Мой отец пожимает плечами.
— Ты даже не знаешь меня! — визжит Риса прежде, чем музыка снова начинает сотрясать дом.
Чувствуя себя в безопасности в четырех стенах своей комнаты, я бросаю грязную одежду за шкаф и спешу к окну. Солнце село, окрасив небеса в пурпурное и синее, а тротуары заливает лунный свет. Когда я поднимаю створку окна, прохладный воздух врывается в комнату, жаля обгоревшую за день кожу.
Фиолетовые занавески Пенелопы задернуты, но оранжевый свет льется сквозь просвет. Ее тень проходит мимо окна пару раз, даря надежду, но спустя тридцать минут, я чувствую себя странным ребенком, смотрящим в сторону соседского дома.
Хватаю свою записную книжку и маркер с тумбочки, обуваюсь и выхожу из комнаты.
Мои родители все еще ведут переговоры с Рисой, поэтому мне ничего не стоит прошмыгнуть мимо и выйти из дома без расспросов. Идя на свет уличных фонарей, я царапаю сообщение, которое Пенелопа не пожелала прочитать у окна и поднимаюсь по ступенькам соседей. Я держу письмо у своего неугомонного сердца и стучу.
— Позднее время для визитов, парень! — отвечает Уэйн.
Желание нарисовать ему на лице черной ручкой за то, что он специально включил разбрызгиватели, очень велико. Моя рука художника подергивается, но я решаю придерживаться плана и зову Пен.
Громко топая и ворча себе под нос о плохих намерениях, «водный Нацист» поднимается по ступеням в комнату дочери.

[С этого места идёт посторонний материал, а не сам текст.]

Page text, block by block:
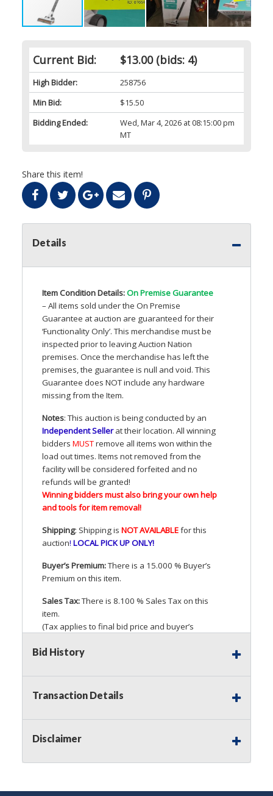
Current Bid: $13.00(bids: 4)
High Bidder:
258756
Min Bid:
$15.50
Bidding Ended:
Wed, Mar 4, 2026 at 08:15:00 pm
MT
Share this item!
Details
Item Condition Details:On Premise Guarantee
– All items sold under the On Premise
Guarantee at auction are guaranteed for their
‘Functionality Only’. This merchandise must be
inspected prior to leaving Auction Nation
premises. Once the merchandise has left the
premises, the guarantee is null and void. This
Guarantee does NOTinclude any hardware
missing from the Item.
Notes: This auction is being conducted by an
Independent Sellerat their location. All winning
bidders MUSTremove all items won within the
load out times. Items not removed from the
facility will be considered forfeited and no
refunds will be granted!
Winning bidders must also bring your own help
and tools for item removal!
Shipping: Shipping is NOTAVAILABLEfor this
auction! LOCALPICKUPONLY!
Buyer’s Premium:There is a 15.000 % Buyer’s
Premium on this item.
Sales Tax:There is 8.100 % Sales Tax on this
item.
(Tax applies to final bid price and buyer’s
applicable state law, this is a reserve auction.
bids up to the reserve price for this item, using
we may bid in the same manner therefore to
responsibility to stop bidding when you have
particular lot. Auction Nation, its employees,
Bid History
Transaction Details
Disclaimer
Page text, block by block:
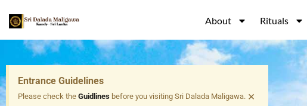
About Rituals
Entrance Guidelines
Please check the Guidlines before you visiting Sri Dalada Maligawa. ×

— Этот чудак-парень здесь, — говорит он. — Я не хочу, что бы ты с ним слонялась, когда вокруг нет взрослых. Самих Декеров, я в расчет не беру тоже.
— Пап, — скулит Пен, — хватит уже.
— Он даже не знает, как писать грамотно. Ты лучше его, — продолжает он.
Я разворачиваю свое письмо и понимаю, что в спешке спасти дружбу, я перепутал букву.
Я быстренько зачеркиваю и пытаюсь втиснуть верное слово рядом, как Пенелопа появляется на лестнице.
«МНЕ ОЧЕНЬ ЖАЛЬ, ЧТО Я ИГНАРИРОВАЛ ИГНОРИРОВАЛ ТЕБЯ».
И улыбка, что затмила белизной саму луну, показывается на ее лице, поцелованным солнцем. Она спускается по лестнице, пока наши лица не оказываются друг напротив друга.